The startup was in early stages. Prototype hardware existed, but the aim was to show the entire experience that an end-user would would. This was to include seeing and sending basic intentions to the drone, as well as controlling the garden lighting.
SUNFLOWER AND THE BEE
The ‘sunflowers’ in the system are solar-powered, extremely smart garden lights. If you’ve ever gone to Bunnings and bought a handful of little solar garden lights, then you’ll understand. The job of the lights is usually to bring a little light and safety to those areas of your front and back yard where the houselights don’t reach.
The ‘bee’ is a sophisticated autonomous drone, with no user-controlled flight. It’s job is to literally be told where to go by the system (cutely called ‘the hive’) and to get itself there safely, without running into a tree branch, and point its camera at the area of interest. But what is the area of interest? Well, that’s where the sunflowers, ahem, shine.
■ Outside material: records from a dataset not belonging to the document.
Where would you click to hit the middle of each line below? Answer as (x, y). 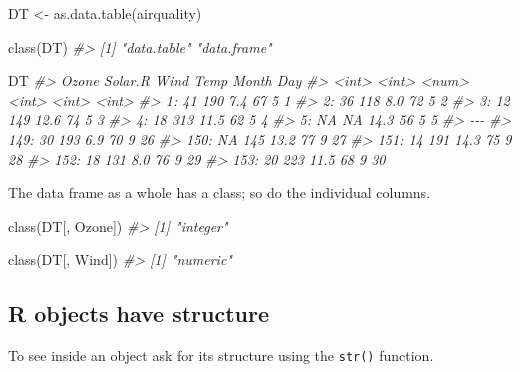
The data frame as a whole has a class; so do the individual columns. (219, 192)
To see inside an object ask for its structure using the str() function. (221, 355)
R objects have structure (138, 313)
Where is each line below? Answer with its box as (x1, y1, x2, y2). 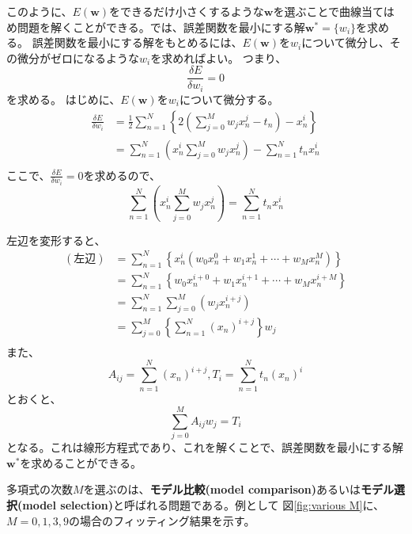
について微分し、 (301, 34, 390, 51)
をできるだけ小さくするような (109, 3, 264, 19)
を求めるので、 (83, 166, 161, 183)
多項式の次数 (6, 481, 73, 498)
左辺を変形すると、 (6, 231, 106, 248)
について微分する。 (179, 90, 279, 107)
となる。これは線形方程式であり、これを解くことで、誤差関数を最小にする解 (6, 439, 404, 456)
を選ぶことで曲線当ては (273, 3, 395, 19)
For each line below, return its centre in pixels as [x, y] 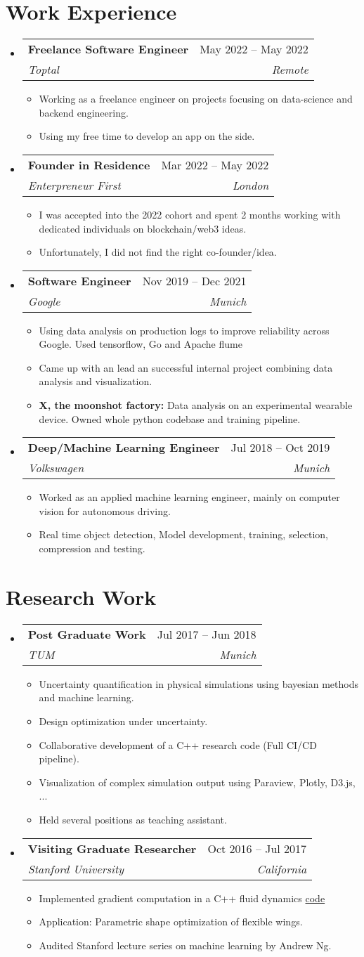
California [282, 868]
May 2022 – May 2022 [254, 49]
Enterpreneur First [74, 185]
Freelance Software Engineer [108, 49]
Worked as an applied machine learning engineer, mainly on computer [189, 497]
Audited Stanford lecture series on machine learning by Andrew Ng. [185, 945]
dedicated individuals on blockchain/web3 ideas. [143, 228]
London [251, 185]
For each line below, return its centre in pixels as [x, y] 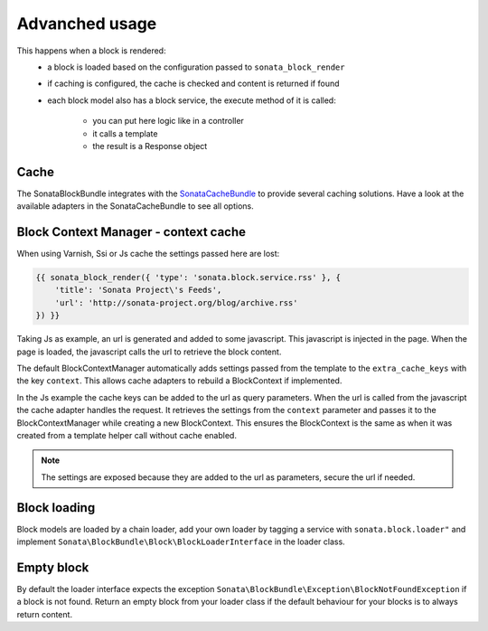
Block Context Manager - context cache [131, 232]
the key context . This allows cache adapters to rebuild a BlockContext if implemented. [179, 381]
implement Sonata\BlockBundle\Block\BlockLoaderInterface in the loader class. [181, 542]
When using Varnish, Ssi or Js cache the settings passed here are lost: [148, 254]
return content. [44, 614]
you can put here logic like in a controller [168, 121]
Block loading [56, 508]
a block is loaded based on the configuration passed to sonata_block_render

Each solar-powered sunflower packs a sophisticated CPU and radio communications package, as well as a set of IR and other sensors. These let each sunflower have a sense of movement around it, measured in various degrees. A basestation took all this information from the various lamps in a yard, and triangulated to work out the speed, direction, cadence and other information about animals (lost dog or raccoon-gone-bad) or possible intruders. My initial job was finding ways to represent initially vague positional information to the user, who may decide to remotely deploy the drone.
MOVING FAST, NOT BREAKING THINGS
My next challenge was to design and work very quickly with a developer to build a prototype iPad control app. This was used for showing positioning information as well as live drone camera view. It had to be big and robust, but also be reasonably sophisticated looking as it was used for real demos to shareholders. This demo needed to work, since there was often only a single chance to demo to a single real potential investor.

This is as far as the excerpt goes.